Tuesday, 7 July 2009

Raindrops keep falling on my head...

The monsoon season is upon us and the five minute cycle to work this morning resulted in Lee and I looking like we had jumped in a swimming pool with all our clothes on. Two hours later and the rain is falling even harder, the streets have become rivers, the parks are paddling pools and the thunder so loud that it creates vibrations. It is quite something, that's for sure. One of our Korean colleagues has said that South Korea's climate is becoming more and more like South East Asia's with very hot days and torrential downpours in the summer. Still, it is very refreshing as the constant humidity of Asian summers can be quite draining for somebody who is used to about two weeks of sunshine a year!

We have now moved into our new apartment which we should be staying in until the end of our contract. It's a fairly large (by Korean standards) three bed apartment on the fourteenth floor so we're pretty high up. We have a balcony and a decent sized kitchen and we have spent quite a lot of time cleaning and decorating the place to make it feel more homely. It's lovely to finally have some furniture and be able to relax on the sofa in the evenings and eat at a table rather than on the bed.

Last weekend was fairly low key. All the Americans were celebrating Independence Day and we were invited to a celebratory barbeque. It was nice to meet some new people but social events here always seemed to be ruined by loud mouthed Americans who mistakenly think that people care about what they have to say.
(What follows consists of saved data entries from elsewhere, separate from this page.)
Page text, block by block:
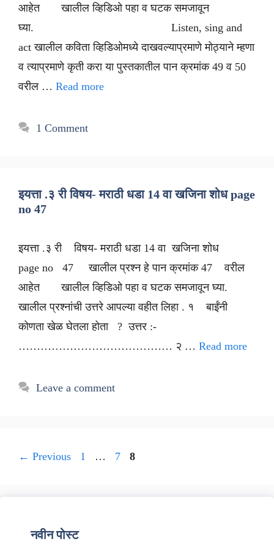
आहेत खालील व्हिडिओ पहा व घटक समजावून
घ्या. Listen, sing and
act खालील कविता व्हिडिओमध्ये दाखवल्याप्रमाणे मोठ्याने म्हणा
व त्याप्रमाणे कृती करा या पुस्तकातील पान क्रमांक 49 व 50
वरील … Read more
1 Comment
इयत्ता .३ री विषय- मराठी धडा 14 वा खजिना शोध page
no 47
इयत्ता .३ री विषय- मराठी धडा 14 वा खजिना शोध
page no 47 खालील प्रश्न हे पान क्रमांक 47 वरील
आहेत खालील व्हिडिओ पहा व घटक समजावून घ्या.
खालील प्रश्नांची उत्तरे आपल्या वहीत लिहा . १ बाईंनी
कोणता खेळ घेतला होता ? उत्तर :-
…………………………………… २ … Read more
Leave a comment
← Previous Page
1 … Page
7 Page
8
नवीन पोस्ट
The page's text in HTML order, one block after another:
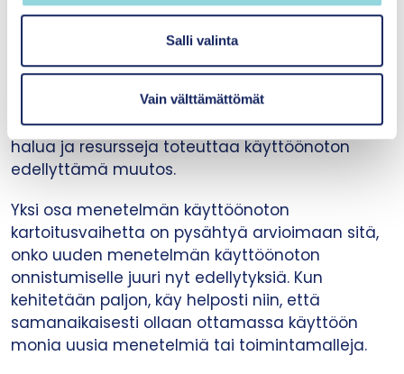
Salli valinta
Vain välttämättömät
Uuden menetelmän käyttöönotto tarkoittaa
aina muutosta organisaation toiminta- ja
vaihtelee organisaation tilanteen mukaan.
Voidaan puhua organisaation
muutosvalmiudesta, joka tarkoittaa sen kykyä,
halua ja resursseja toteuttaa käyttöönoton
edellyttämä muutos.
Yksi osa menetelmän käyttöönoton
kartoitusvaihetta on pysähtyä arvioimaan sitä,
onko uuden menetelmän käyttöönoton
onnistumiselle juuri nyt edellytyksiä. Kun
kehitetään paljon, käy helposti niin, että
samanaikaisesti ollaan ottamassa käyttöön
monia uusia menetelmiä tai toimintamalleja.
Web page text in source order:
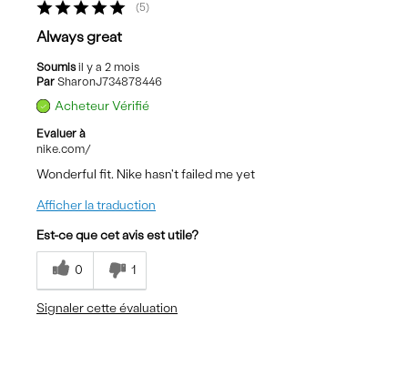
5
Always great
Soumisil y a 2 mois
Par SharonJ734878446
Acheteur Vérifié
Evaluer à
nike.com/
Wonderful fit. Nike hasn't failed me yet
Afficher la traduction
Est-ce que cet avis est utile?
0 1
Signaler cette évaluation
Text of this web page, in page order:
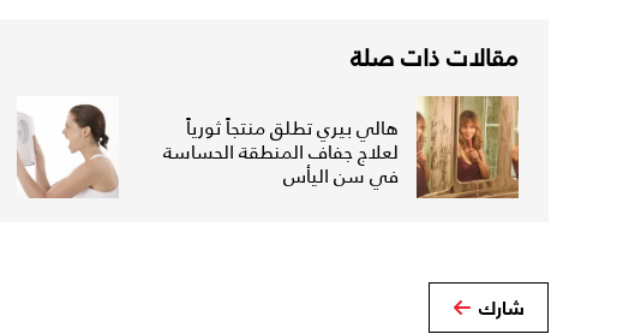
مقالات ذات صلة
هالي بيري تطلق منتجاً ثورياً
لعلاج جفاف المنطقة الحساسة
في سن اليأس
شارك
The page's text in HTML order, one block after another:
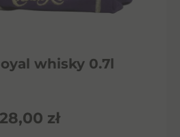
whisky 0.7l
zł
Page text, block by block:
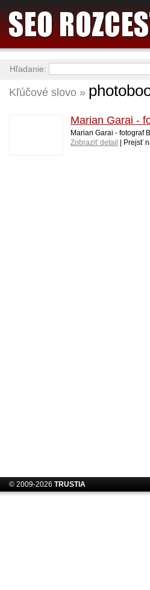
Kľúčové slovo »
Marian Garai -
Marian Garai - fotograf
Zobraziť detail
| Prejsť
Hľadanie:
© 2009-2026 TRUSTIA
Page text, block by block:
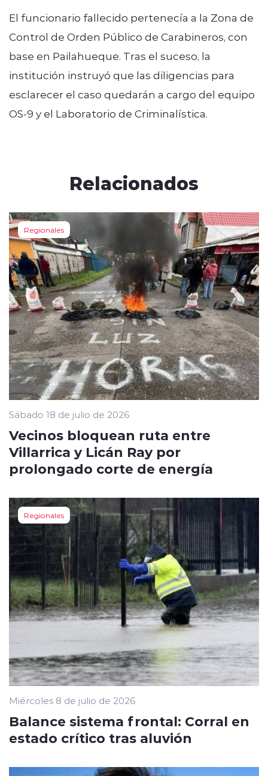
El funcionario fallecido pertenecía a la Zona de
Control de Orden Público de Carabineros, con
base en Pailahueque. Tras el suceso, la
institución instruyó que las diligencias para
esclarecer el caso quedarán a cargo del equipo
OS-9 y el Laboratorio de Criminalística.
Relacionados
Regionales
Sábado 18 de julio de 2026
Vecinos bloquean ruta entre
Villarrica y Licán Ray por
prolongado corte de energía
Regionales
Miércoles 8 de julio de 2026
Balance sistema frontal: Corral en
estado crítico tras aluvión
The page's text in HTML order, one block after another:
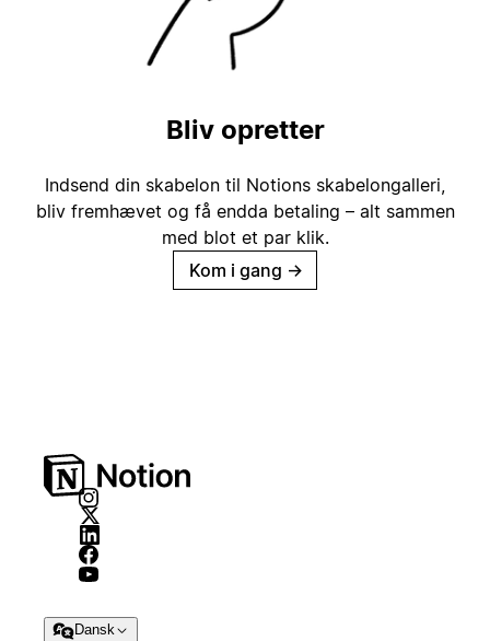
Bliv opretter
Indsend din skabelon til Notions skabelongalleri,
bliv fremhævet og få endda betaling – alt sammen
med blot et par klik.
Kom i gang →
Dansk

I don't have a problem with Americans, some of them are interesting, culturally aware and very pleasant to be around- though I have to say, in my experience, this particular type of American is a rare sighting.

Next weekend we are hoping to go to Geoje Island which is on the Southern coast of the Gyeongsangnamdo province and is joined to the mainland by two bridges. It is supposed to be very pretty and mountainous with some nice beaches and spectacular rock formations so it should make for a relaxing weekend away. There is also a prisoner of war museum on the island which is supposed to be really interesting though explicitly racist towards the Japanese. There is a blatant hatred towards the Japanese here. I'm not sure if it's the same all over Korea or whether it is more prominent because we are in a fairly rural city and people are quite stuck in their ways. Even my students talk with real animosity towards the Japanese and most of them are no older than twelve or thirteen. It seems pretty clear that the Japanese did a lot of damage to Korea though. Even though Korea has one of the oldest civilisations in the world, there isn't much around to suggest that. When the Japanese ruled here as part of the 'Imperialist expansion of Japan' between 1910-1945 they seemed to have totally obliterated any Korean culture and replaced it with their own.

"Means of cultural suppression by the Japanese included the method of “altering” public monuments, including several well-known temples, palaces, scripts, memorials, and statues. Songs and poems originally dedicated to Korean Emperors were re-written to adore the Japanese Emperor. Carved monuments underwent alterations to the Chinese characters to delete or change part of their meaning. Two of the more notorious events are noted. The
Sungnyemun, a virtual symbol of Korea, was altered by the addition of large, Shinto-style golden horns near the roofs (later removed by the South Korean government after independence). Gyeongbokgung, a former Korean palace, was demolished and the Japanese General Government Building built in the exact location. The Korean History Compilation Committee confiscated and burned Korean history booksMany ancient Korean texts that were discovered mentioning Korean military and cultural exploits or Japan's historic inferiority and uncivilized behavior such as Wokou were deleted methodically; in general, the awareness of Korean history among Koreans declined during this period. Japan altered the history to rationalize the occupation of Korea to the international community and the Korean History Compilation Committee appeared to be an extension of that action."

I guess this is why Korea can feel like such a modern country at times- it's history has almost been erased.

We have booked a holiday to Jeju-do which is Korea's holiday island. We are going for 6 days on the 25th July and this is the only vacation that we will have until Christmas. It is a volcanic island and it is supposed to be very tropical and beautiful and is home to the world's longest lava tubes. My students say that it is almost like going to a different country as the beaches are coated with palm trees and pineapples grow everywhere. It is supposed to be one of the only places in Korea where the ajummas (old women) still go diving to collect seafood to sell and eat. They don't use any breathing apparatus as they can hold their breath for up to 2 minutes whilst they search along the seabed for anything vaguely edible. These women go diving in all seasons and most of them are over 60. They are the last generation of their kind though as their daughters have found other more 'normal' jobs in shops and restaurants.

Anyway, that's all for now. Sorry there are no photos but we don't have the Internet at home yet so we can't upload any. We'll sort this out soon though!